**WORK REQUIRED**
At the line with "# Invoke external", start transcribing; stop after the last line of the data below. Keep it exact and leave pictures out.

**LISTED RECORDS**
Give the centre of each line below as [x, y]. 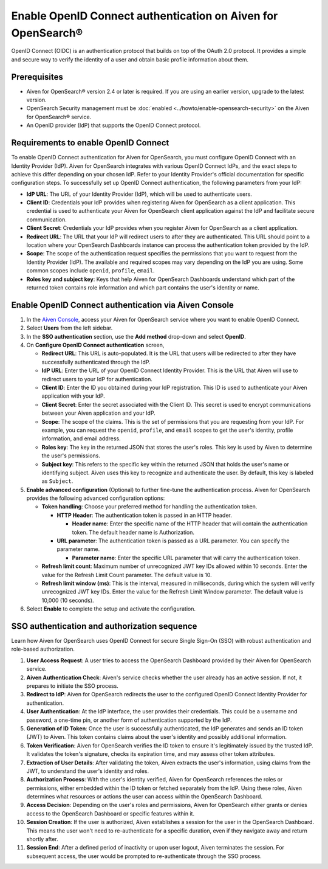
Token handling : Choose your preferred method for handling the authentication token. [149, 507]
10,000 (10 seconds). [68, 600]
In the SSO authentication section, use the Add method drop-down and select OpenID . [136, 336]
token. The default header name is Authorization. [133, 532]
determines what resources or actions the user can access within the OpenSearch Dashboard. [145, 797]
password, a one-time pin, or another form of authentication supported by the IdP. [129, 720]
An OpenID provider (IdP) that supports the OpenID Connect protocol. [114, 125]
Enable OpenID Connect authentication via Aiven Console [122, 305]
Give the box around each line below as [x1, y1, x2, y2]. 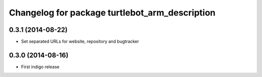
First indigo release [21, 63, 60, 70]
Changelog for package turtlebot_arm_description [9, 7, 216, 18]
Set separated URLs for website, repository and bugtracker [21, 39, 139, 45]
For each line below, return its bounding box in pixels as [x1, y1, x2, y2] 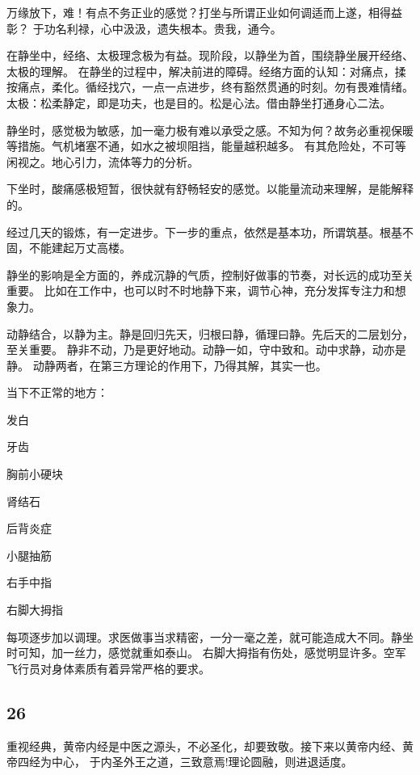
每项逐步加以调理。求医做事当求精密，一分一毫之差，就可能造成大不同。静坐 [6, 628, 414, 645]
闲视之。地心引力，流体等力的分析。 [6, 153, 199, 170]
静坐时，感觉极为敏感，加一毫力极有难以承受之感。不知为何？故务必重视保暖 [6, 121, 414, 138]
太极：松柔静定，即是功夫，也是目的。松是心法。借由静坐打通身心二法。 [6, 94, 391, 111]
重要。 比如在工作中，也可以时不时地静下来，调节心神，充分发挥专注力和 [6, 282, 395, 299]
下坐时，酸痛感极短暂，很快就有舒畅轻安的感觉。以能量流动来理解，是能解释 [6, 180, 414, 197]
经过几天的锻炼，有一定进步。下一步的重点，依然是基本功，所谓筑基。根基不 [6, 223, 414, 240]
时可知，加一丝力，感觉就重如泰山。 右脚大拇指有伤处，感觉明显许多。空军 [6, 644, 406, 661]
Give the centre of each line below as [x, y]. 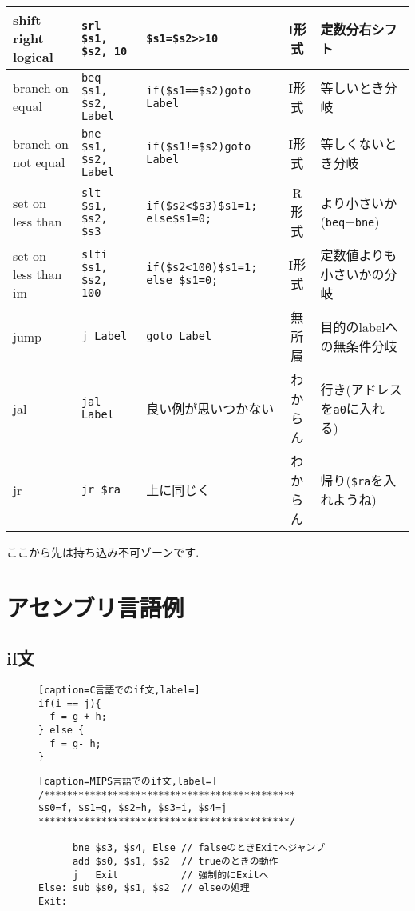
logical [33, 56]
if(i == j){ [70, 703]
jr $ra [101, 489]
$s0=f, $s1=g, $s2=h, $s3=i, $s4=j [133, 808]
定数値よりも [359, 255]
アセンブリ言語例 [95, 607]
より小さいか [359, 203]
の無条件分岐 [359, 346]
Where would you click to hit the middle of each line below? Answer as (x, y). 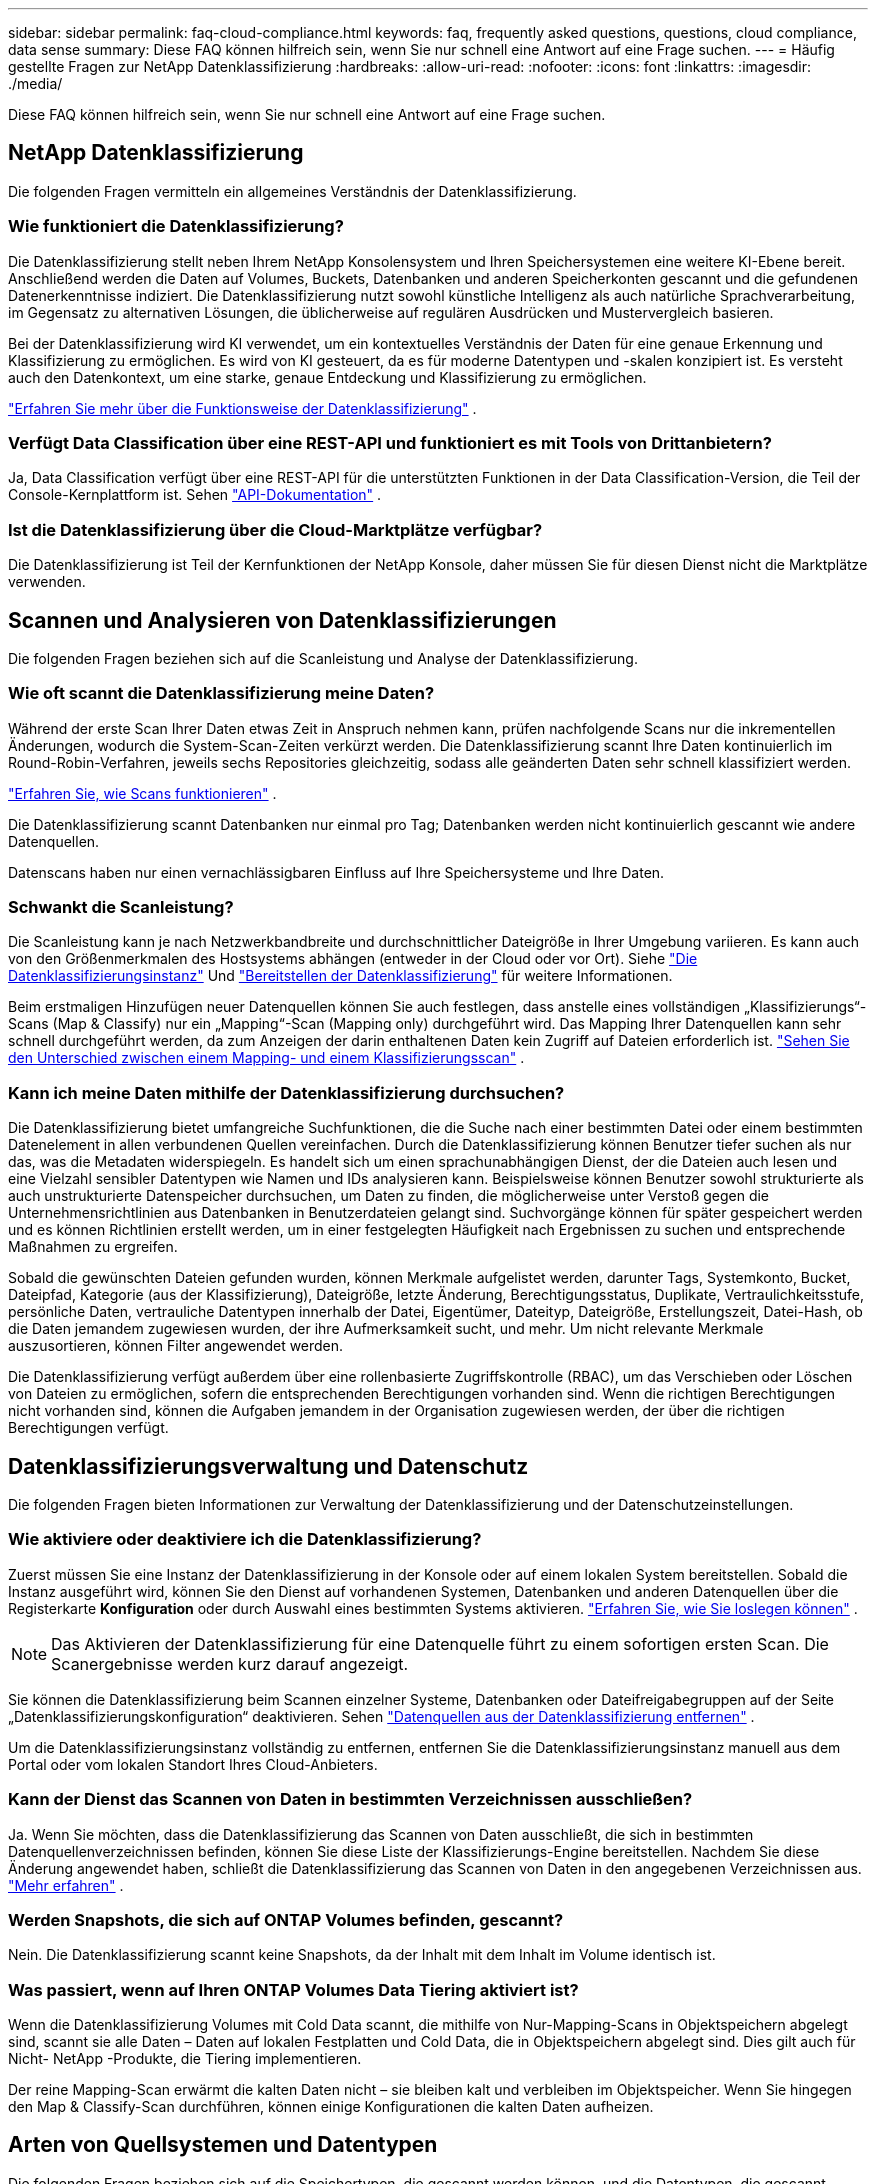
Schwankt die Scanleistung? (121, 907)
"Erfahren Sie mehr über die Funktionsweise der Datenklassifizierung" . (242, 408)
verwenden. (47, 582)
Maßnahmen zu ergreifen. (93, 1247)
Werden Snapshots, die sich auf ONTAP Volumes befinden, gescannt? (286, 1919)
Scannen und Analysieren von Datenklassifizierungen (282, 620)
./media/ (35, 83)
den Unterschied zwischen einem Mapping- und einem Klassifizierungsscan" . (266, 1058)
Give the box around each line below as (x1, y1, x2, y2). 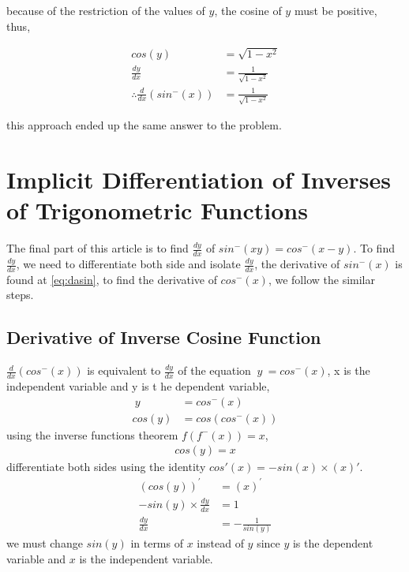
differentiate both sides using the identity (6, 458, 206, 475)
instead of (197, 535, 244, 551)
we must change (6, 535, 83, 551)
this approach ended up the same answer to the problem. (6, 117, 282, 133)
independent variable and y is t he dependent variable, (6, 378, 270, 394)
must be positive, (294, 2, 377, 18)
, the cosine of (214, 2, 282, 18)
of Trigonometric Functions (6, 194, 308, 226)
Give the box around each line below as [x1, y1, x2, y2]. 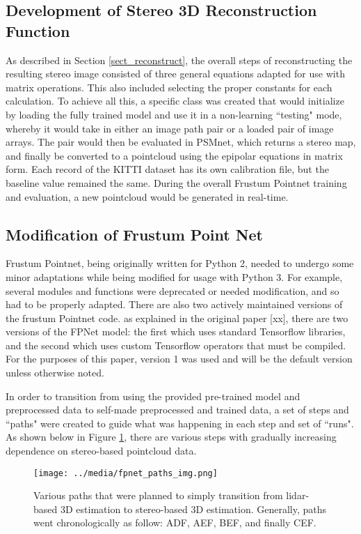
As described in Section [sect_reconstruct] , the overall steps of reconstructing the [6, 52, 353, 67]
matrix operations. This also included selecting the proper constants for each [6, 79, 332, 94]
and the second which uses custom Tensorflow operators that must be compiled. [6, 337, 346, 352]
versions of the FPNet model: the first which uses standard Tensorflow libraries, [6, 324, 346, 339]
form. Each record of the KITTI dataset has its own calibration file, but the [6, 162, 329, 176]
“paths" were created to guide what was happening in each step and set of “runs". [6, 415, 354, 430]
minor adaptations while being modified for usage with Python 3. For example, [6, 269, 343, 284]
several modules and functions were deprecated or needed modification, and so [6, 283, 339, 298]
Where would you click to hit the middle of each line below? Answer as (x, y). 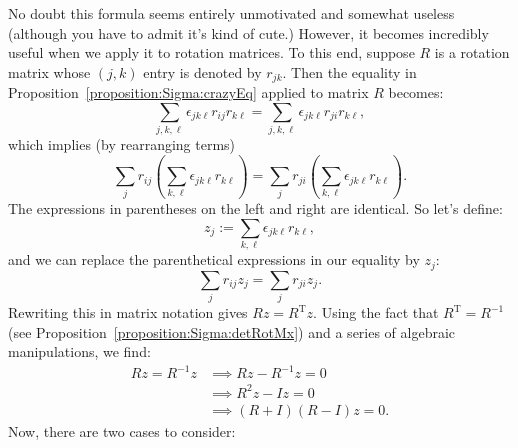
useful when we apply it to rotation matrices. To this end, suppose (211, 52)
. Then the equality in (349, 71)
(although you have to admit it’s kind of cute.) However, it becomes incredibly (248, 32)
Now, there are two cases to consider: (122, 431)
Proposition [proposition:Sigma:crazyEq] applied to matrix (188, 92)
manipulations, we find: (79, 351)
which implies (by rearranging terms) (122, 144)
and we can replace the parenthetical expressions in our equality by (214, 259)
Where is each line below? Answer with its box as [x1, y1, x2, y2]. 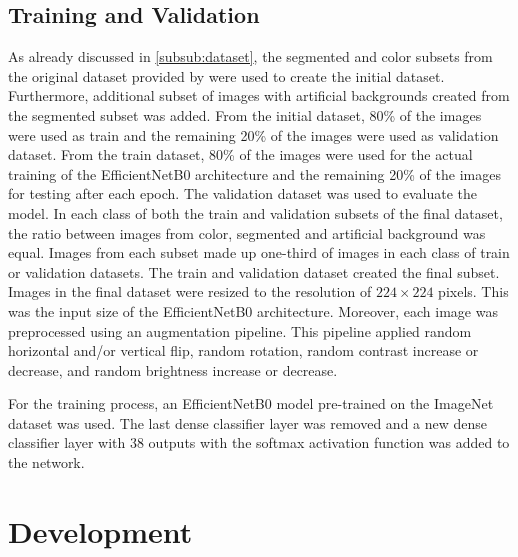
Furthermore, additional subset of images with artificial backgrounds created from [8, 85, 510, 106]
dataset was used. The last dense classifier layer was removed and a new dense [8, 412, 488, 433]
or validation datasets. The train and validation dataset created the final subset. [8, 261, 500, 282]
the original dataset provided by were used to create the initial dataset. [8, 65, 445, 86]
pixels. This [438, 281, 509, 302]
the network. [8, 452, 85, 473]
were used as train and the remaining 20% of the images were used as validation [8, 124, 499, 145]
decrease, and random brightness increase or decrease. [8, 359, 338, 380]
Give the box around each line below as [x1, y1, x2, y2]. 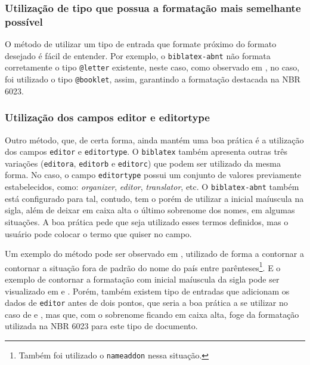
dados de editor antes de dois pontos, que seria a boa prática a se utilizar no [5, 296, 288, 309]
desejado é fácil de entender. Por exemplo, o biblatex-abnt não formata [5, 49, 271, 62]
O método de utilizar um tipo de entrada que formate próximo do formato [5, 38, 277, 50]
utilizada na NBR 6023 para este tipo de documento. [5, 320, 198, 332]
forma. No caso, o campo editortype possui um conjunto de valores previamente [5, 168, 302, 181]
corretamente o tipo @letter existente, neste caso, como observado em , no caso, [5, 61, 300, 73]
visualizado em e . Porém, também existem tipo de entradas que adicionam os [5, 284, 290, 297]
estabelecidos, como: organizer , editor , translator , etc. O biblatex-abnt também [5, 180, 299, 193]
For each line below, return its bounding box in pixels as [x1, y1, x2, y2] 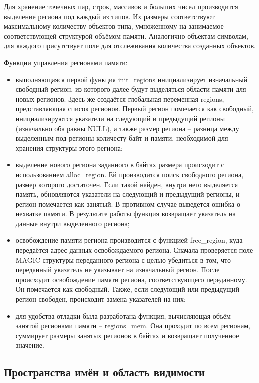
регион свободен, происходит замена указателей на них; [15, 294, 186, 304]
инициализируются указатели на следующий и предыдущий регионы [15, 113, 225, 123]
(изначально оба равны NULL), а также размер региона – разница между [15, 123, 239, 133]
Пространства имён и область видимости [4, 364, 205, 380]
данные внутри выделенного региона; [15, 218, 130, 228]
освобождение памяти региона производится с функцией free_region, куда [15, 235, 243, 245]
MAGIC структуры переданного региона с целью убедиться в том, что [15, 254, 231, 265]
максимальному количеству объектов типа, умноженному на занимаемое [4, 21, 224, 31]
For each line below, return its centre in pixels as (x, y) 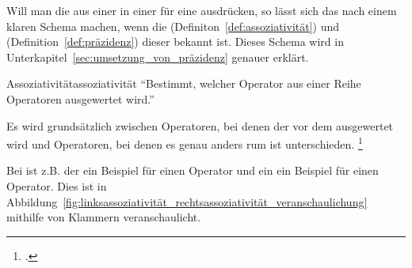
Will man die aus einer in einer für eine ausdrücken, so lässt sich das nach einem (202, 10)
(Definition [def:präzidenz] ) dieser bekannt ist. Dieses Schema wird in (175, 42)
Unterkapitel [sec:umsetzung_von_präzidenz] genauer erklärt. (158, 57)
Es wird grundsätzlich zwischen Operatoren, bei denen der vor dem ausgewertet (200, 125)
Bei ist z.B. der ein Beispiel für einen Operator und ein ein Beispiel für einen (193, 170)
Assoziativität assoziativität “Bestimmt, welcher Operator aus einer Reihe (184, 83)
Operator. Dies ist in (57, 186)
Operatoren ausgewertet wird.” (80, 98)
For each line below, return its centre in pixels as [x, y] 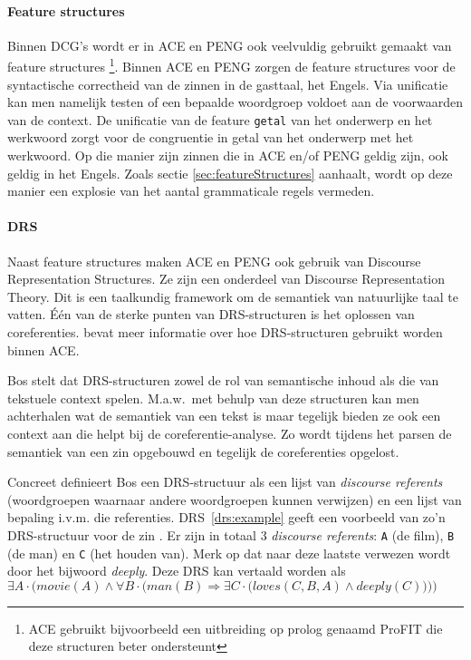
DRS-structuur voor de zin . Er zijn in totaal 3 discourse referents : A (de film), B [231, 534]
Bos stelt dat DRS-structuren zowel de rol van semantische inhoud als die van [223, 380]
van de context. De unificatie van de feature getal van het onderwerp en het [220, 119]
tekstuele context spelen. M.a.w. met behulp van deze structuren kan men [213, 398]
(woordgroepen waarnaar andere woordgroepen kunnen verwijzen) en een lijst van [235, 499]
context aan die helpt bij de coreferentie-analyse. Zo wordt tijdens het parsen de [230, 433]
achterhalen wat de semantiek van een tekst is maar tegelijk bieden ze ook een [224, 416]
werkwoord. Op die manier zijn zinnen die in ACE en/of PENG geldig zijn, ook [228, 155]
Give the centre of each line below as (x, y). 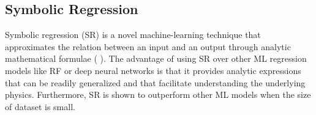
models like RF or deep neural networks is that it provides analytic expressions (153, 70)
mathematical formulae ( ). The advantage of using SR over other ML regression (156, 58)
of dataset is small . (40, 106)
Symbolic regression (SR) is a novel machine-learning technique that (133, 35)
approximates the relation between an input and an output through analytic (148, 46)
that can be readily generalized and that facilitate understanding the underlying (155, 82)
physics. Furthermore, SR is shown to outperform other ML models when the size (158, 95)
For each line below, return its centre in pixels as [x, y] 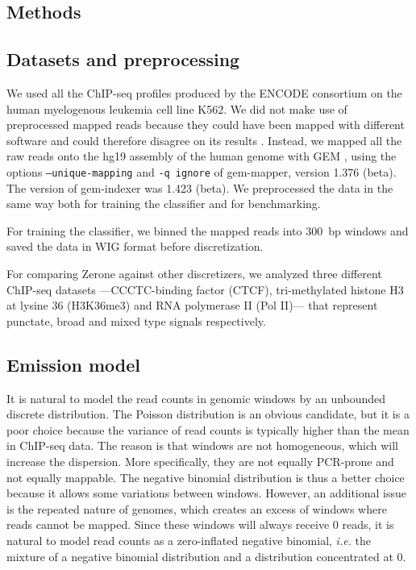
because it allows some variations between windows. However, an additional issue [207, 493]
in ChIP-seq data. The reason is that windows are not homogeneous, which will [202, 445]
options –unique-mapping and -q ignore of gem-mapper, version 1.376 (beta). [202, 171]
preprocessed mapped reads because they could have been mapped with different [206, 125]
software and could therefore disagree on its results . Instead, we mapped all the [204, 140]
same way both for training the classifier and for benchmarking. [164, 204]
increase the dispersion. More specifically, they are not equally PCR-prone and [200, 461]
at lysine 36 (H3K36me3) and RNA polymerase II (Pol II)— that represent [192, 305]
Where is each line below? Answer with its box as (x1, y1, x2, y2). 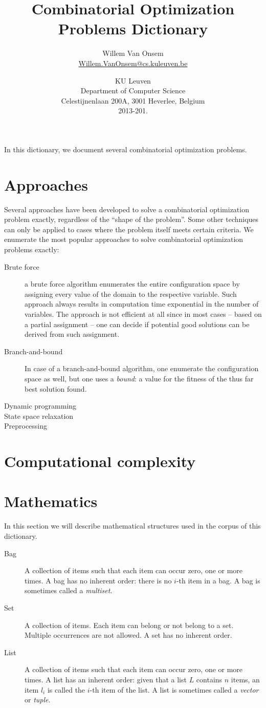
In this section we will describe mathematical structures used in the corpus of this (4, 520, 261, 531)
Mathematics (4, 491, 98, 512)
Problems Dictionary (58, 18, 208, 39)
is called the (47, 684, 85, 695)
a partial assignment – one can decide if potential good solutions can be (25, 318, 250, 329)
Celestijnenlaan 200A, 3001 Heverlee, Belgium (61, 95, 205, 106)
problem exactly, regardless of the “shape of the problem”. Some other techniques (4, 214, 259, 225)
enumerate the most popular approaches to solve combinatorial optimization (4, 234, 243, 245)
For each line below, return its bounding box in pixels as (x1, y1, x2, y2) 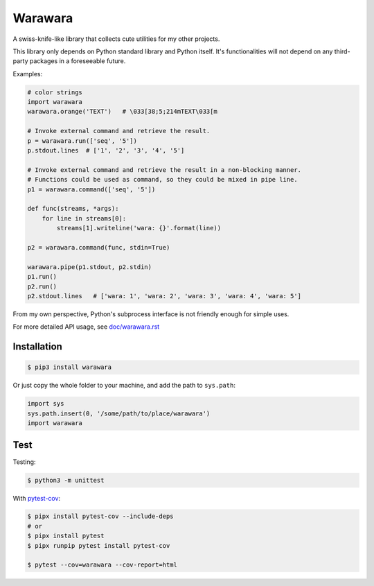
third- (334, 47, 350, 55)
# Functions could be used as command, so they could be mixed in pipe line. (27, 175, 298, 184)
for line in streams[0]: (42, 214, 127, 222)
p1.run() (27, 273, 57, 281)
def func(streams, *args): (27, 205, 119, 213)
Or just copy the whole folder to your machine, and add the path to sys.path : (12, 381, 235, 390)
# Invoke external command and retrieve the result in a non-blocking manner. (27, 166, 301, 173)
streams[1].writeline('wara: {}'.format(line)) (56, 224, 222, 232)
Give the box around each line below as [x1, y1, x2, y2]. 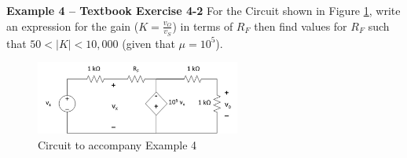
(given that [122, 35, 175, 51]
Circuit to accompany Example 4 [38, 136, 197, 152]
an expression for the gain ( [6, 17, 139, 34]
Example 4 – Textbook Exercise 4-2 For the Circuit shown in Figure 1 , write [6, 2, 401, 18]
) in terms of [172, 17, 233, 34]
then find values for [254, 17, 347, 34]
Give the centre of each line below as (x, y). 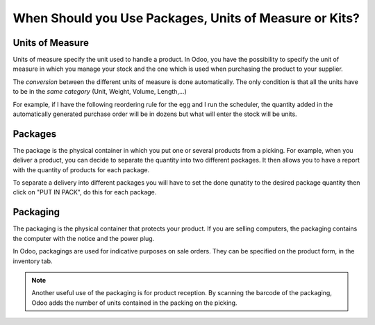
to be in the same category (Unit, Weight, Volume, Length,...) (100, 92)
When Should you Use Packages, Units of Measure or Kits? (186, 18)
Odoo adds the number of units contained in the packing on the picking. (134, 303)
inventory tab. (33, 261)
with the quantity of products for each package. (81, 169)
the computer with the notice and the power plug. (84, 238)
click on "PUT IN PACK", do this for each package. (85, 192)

**EXPECTED ANSWER**
# Invoke external command and retrieve the result in a non-blocking manner. (27, 166, 301, 173)
streams[1].writeline('wara: {}'.format(line)) (56, 224, 222, 232)
Give the box around each line below as [x1, y1, x2, y2]. 
(given that [122, 35, 175, 51]
Circuit to accompany Example 4 [38, 136, 197, 152]
an expression for the gain ( [6, 17, 139, 34]
Example 4 – Textbook Exercise 4-2 For the Circuit shown in Figure 1 , write [6, 2, 401, 18]
) in terms of [172, 17, 233, 34]
then find values for [254, 17, 347, 34]
Give the centre of each line below as (x, y). 
to be in the same category (Unit, Weight, Volume, Length,...) (100, 92)
When Should you Use Packages, Units of Measure or Kits? (186, 18)
Odoo adds the number of units contained in the packing on the picking. (134, 303)
inventory tab. (33, 261)
with the quantity of products for each package. (81, 169)
the computer with the notice and the power plug. (84, 238)
click on "PUT IN PACK", do this for each package. (85, 192)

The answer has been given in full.